What you should do >> Take each line from the entries that holds "çocuğunuzun" and copy it out.

++++

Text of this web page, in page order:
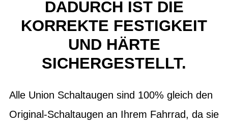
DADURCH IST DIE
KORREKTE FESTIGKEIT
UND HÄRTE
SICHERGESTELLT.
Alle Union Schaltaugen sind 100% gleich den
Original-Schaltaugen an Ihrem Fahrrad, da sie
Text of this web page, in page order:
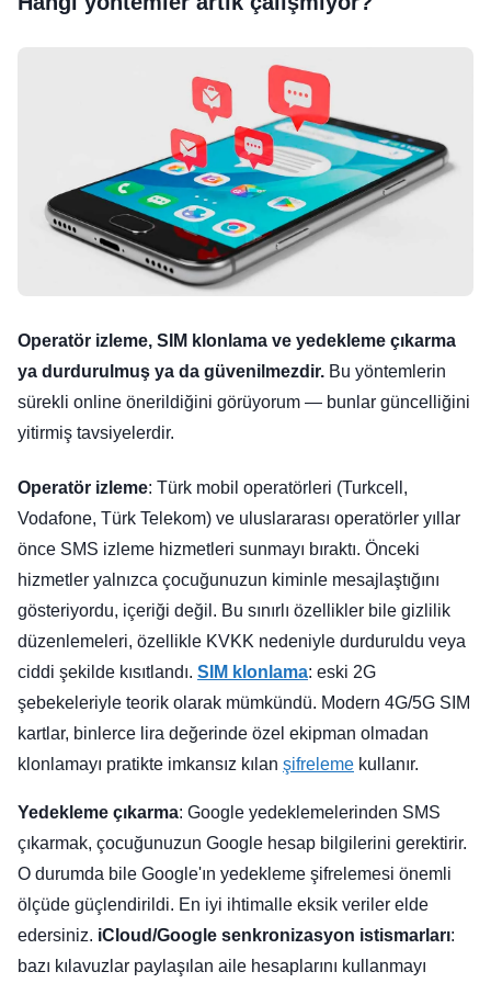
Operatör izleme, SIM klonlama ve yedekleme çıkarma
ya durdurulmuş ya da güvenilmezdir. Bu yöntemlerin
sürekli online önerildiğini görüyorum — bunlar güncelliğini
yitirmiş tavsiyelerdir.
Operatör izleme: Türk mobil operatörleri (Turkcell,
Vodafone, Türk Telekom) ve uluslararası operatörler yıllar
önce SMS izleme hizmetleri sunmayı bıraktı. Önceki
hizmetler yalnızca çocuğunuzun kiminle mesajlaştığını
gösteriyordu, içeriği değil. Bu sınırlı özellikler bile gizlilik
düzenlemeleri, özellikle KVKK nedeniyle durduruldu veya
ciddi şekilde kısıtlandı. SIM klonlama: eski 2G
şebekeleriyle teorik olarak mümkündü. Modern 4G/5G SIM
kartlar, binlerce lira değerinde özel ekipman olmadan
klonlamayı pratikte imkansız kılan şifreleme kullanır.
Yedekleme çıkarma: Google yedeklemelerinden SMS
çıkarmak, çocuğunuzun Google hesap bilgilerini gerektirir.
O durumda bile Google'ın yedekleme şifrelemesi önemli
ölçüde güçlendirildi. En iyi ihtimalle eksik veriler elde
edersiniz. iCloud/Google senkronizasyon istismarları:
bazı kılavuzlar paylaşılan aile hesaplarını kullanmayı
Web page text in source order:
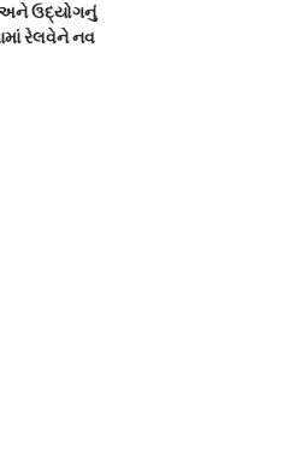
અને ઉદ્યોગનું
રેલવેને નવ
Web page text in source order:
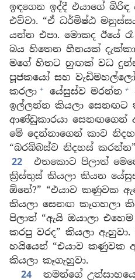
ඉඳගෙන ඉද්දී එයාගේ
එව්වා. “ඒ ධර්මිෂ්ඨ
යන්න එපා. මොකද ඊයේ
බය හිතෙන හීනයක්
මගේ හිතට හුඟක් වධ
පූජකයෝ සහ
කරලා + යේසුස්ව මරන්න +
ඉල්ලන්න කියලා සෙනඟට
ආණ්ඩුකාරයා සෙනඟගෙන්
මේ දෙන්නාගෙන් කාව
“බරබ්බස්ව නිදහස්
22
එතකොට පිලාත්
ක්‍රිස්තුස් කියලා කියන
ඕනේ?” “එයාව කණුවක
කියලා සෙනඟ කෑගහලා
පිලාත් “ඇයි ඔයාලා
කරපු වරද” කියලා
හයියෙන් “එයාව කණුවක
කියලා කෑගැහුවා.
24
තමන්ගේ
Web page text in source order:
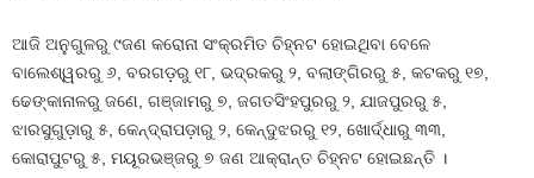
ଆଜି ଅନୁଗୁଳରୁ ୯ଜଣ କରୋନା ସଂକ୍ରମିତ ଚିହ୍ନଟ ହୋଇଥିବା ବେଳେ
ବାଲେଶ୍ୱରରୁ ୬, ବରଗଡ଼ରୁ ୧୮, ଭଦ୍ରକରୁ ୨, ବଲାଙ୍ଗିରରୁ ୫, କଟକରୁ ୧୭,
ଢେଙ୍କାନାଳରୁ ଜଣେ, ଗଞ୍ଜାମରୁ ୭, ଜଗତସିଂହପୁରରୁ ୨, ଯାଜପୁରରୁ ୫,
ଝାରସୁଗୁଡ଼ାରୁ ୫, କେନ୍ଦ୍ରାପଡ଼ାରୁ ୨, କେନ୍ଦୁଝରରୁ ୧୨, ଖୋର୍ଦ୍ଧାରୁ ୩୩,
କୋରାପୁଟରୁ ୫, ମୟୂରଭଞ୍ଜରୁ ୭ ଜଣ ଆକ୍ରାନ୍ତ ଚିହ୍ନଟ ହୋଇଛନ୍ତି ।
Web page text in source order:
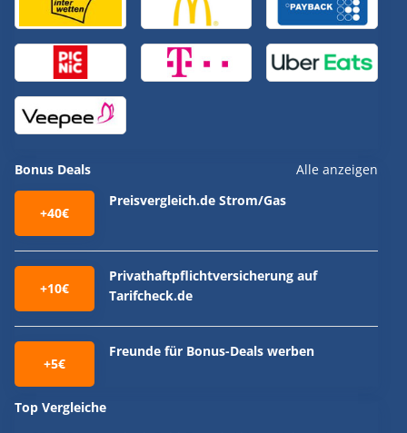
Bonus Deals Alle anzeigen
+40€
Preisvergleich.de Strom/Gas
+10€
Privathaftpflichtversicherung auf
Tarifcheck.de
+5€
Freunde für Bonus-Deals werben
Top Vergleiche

++++

Expected output >>
hizmetler yalnızca çocuğunuzun kiminle mesajlaştığını
çıkarmak, çocuğunuzun Google hesap bilgilerini gerektirir.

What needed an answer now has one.